* YOUR OBJECTIVE:
Please repeat, exactly as they stand, the line containing "大会TOP リーダーボード 組み合せ ニュース" and the lines after it through the final line of the listing below, minus pictures.

* RECORD EXCERPTS:
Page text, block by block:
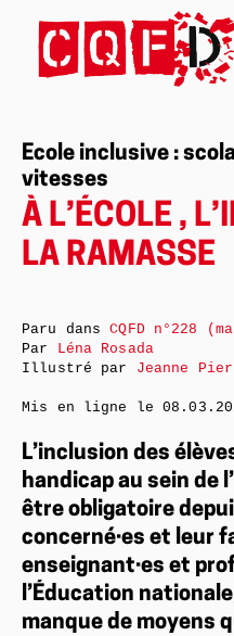
Ecole inclusive :
vitesses
À L’ÉCOLE ,
LA RAMASSE
L’inclusion des
handicap au sein de
être obligatoire
concerné·es et leur
enseignant·es et
l’Éducation
manque de moyens
Paru dansCQFD n°228
Par Léna Rosada
Illustré par Jeanne
Mis en ligne le
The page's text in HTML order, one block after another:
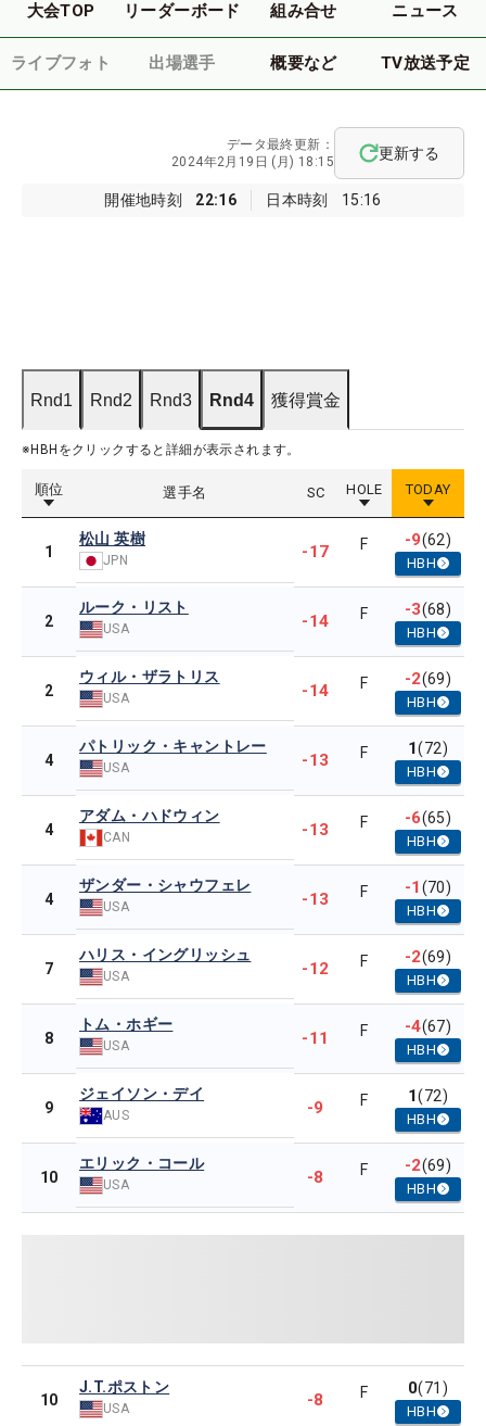
大会TOP リーダーボード 組み合せ ニュース
ライブフォト 出場選手 概要など TV放送予定
開催地時刻 22:16 日本時刻 15:16
データ最終更新：
2024年2月19日 (月) 18:15
更新する
Rnd1 Rnd2 Rnd3 Rnd4 獲得賞金
※HBHをクリックすると詳細が表示されます。
順位 選手名 SC HOLE TODAY
1
松山 英樹
JPN -17 F -9(62)
HBH
2
ルーク・リスト
USA -14 F -3(68)
HBH
2
ウィル・ザラトリス
USA -14 F -2(69)
HBH
4
パトリック・キャントレー
USA -13 F 1(72)
HBH
4
アダム・ハドウィン
CAN -13 F -6(65)
HBH
4
ザンダー・シャウフェレ
USA -13 F -1(70)
HBH
7
ハリス・イングリッシュ
USA -12 F -2(69)
HBH
8
トム・ホギー
USA -11 F -4(67)
HBH
9
ジェイソン・デイ
AUS -9 F 1(72)
HBH
10
エリック・コール
USA -8 F -2(69)
HBH
10
J.T.ポストン
USA -8 F 0(71)
HBH
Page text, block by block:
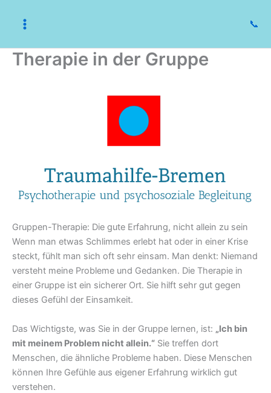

* WRITTEN REPLY:
大会TOP リーダーボード 組み合せ ニュース
ライブフォト 出場選手 概要など TV放送予定
開催地時刻 22:16 日本時刻 15:16
データ最終更新：
2024年2月19日 (月) 18:15
更新する
Rnd1 Rnd2 Rnd3 Rnd4 獲得賞金
※HBHをクリックすると詳細が表示されます。
順位 選手名 SC HOLE TODAY
1
松山 英樹
JPN -17 F -9(62)
HBH
2
ルーク・リスト
USA -14 F -3(68)
HBH
2
ウィル・ザラトリス
USA -14 F -2(69)
HBH
4
パトリック・キャントレー
USA -13 F 1(72)
HBH
4
アダム・ハドウィン
CAN -13 F -6(65)
HBH
4
ザンダー・シャウフェレ
USA -13 F -1(70)
HBH
7
ハリス・イングリッシュ
USA -12 F -2(69)
HBH
8
トム・ホギー
USA -11 F -4(67)
HBH
9
ジェイソン・デイ
AUS -9 F 1(72)
HBH
10
エリック・コール
USA -8 F -2(69)
HBH
10
J.T.ポストン
USA -8 F 0(71)
HBH
Page text, block by block:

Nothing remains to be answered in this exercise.